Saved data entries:
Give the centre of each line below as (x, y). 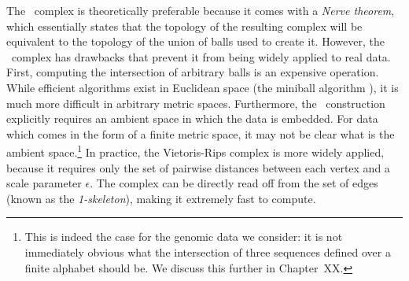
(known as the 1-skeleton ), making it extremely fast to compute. (161, 198)
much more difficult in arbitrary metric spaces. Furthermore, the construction (196, 103)
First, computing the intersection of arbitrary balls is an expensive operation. (193, 72)
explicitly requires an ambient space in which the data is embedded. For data (192, 118)
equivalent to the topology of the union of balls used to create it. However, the (195, 41)
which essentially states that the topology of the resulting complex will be (184, 26)
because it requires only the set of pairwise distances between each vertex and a (198, 167)
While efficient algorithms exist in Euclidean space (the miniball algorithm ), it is (203, 87)
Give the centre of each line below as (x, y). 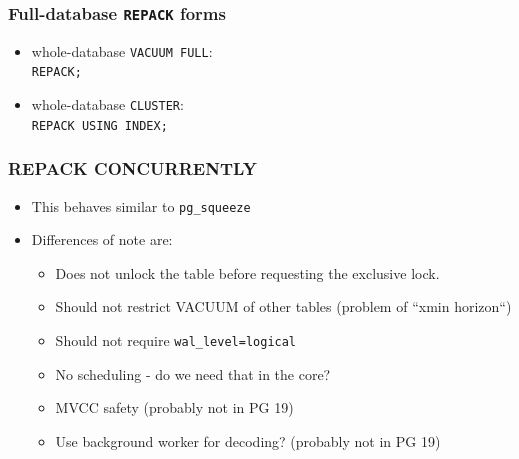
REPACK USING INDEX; (99, 125)
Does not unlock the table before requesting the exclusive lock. (247, 272)
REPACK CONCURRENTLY (132, 168)
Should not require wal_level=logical (176, 340)
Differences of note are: (102, 239)
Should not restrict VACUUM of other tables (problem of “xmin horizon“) (283, 306)
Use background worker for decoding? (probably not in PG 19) (248, 440)
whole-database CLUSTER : (107, 104)
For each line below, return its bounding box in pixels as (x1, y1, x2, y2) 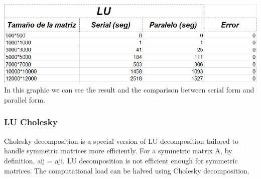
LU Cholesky (4, 116, 58, 128)
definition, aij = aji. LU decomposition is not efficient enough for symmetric (4, 155, 238, 165)
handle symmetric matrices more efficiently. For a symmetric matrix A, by (4, 145, 232, 156)
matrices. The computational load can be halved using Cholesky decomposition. (4, 165, 249, 175)
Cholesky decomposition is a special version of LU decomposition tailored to (4, 135, 238, 146)
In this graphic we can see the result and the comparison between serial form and (4, 84, 254, 95)
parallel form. (4, 94, 46, 105)
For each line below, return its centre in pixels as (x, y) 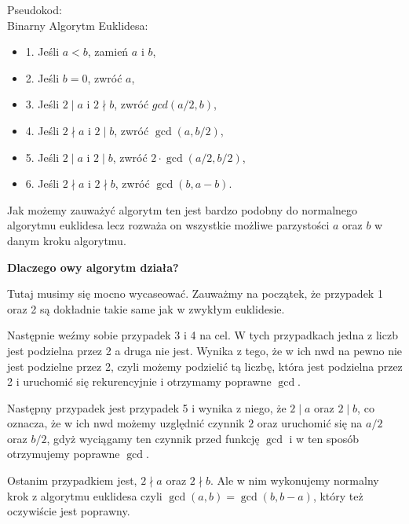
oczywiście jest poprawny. (69, 511)
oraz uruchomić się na (310, 423)
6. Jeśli (42, 183)
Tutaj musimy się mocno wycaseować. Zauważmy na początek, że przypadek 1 (195, 293)
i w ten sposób (324, 438)
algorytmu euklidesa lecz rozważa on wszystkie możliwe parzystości (168, 225)
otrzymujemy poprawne (64, 454)
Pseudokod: (35, 9)
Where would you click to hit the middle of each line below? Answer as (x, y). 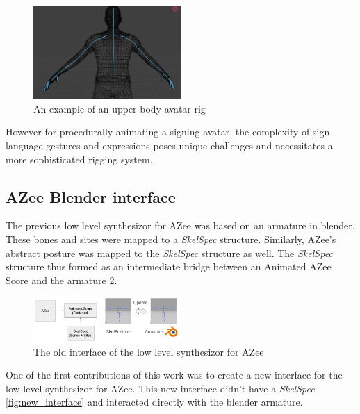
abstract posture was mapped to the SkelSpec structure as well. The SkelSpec (169, 252)
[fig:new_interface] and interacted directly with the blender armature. (154, 402)
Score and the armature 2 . (62, 280)
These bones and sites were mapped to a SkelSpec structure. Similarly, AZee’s (171, 239)
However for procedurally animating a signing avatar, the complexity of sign (168, 132)
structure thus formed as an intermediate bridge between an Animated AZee (169, 266)
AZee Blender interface (91, 196)
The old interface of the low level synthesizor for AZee (149, 351)

**Required action**
Every record should come back exactly as it is, though none of the pictures should.

**Reply to the exercise**
Give the centre of each line below as (x, y). 
(known as the 1-skeleton ), making it extremely fast to compute. (161, 198)
much more difficult in arbitrary metric spaces. Furthermore, the construction (196, 103)
First, computing the intersection of arbitrary balls is an expensive operation. (193, 72)
explicitly requires an ambient space in which the data is embedded. For data (192, 118)
equivalent to the topology of the union of balls used to create it. However, the (195, 41)
which essentially states that the topology of the resulting complex will be (184, 26)
because it requires only the set of pairwise distances between each vertex and a (198, 167)
While efficient algorithms exist in Euclidean space (the miniball algorithm ), it is (203, 87)
Give the centre of each line below as (x, y). 
REPACK USING INDEX; (99, 125)
Does not unlock the table before requesting the exclusive lock. (247, 272)
REPACK CONCURRENTLY (132, 168)
Should not require wal_level=logical (176, 340)
Differences of note are: (102, 239)
Should not restrict VACUUM of other tables (problem of “xmin horizon“) (283, 306)
Use background worker for decoding? (probably not in PG 19) (248, 440)
whole-database CLUSTER : (107, 104)
For each line below, return its bounding box in pixels as (x1, y1, x2, y2) 
LU Cholesky (4, 116, 58, 128)
definition, aij = aji. LU decomposition is not efficient enough for symmetric (4, 155, 238, 165)
handle symmetric matrices more efficiently. For a symmetric matrix A, by (4, 145, 232, 156)
matrices. The computational load can be halved using Cholesky decomposition. (4, 165, 249, 175)
Cholesky decomposition is a special version of LU decomposition tailored to (4, 135, 238, 146)
In this graphic we can see the result and the comparison between serial form and (4, 84, 254, 95)
parallel form. (4, 94, 46, 105)
For each line below, return its centre in pixels as (x, y) 
oczywiście jest poprawny. (69, 511)
oraz uruchomić się na (310, 423)
6. Jeśli (42, 183)
Tutaj musimy się mocno wycaseować. Zauważmy na początek, że przypadek 1 (195, 293)
i w ten sposób (324, 438)
algorytmu euklidesa lecz rozważa on wszystkie możliwe parzystości (168, 225)
otrzymujemy poprawne (64, 454)
Pseudokod: (35, 9)
Where would you click to hit the middle of each line below? Answer as (x, y). 
abstract posture was mapped to the SkelSpec structure as well. The SkelSpec (169, 252)
[fig:new_interface] and interacted directly with the blender armature. (154, 402)
Score and the armature 2 . (62, 280)
These bones and sites were mapped to a SkelSpec structure. Similarly, AZee’s (171, 239)
However for procedurally animating a signing avatar, the complexity of sign (168, 132)
structure thus formed as an intermediate bridge between an Animated AZee (169, 266)
AZee Blender interface (91, 196)
The old interface of the low level synthesizor for AZee (149, 351)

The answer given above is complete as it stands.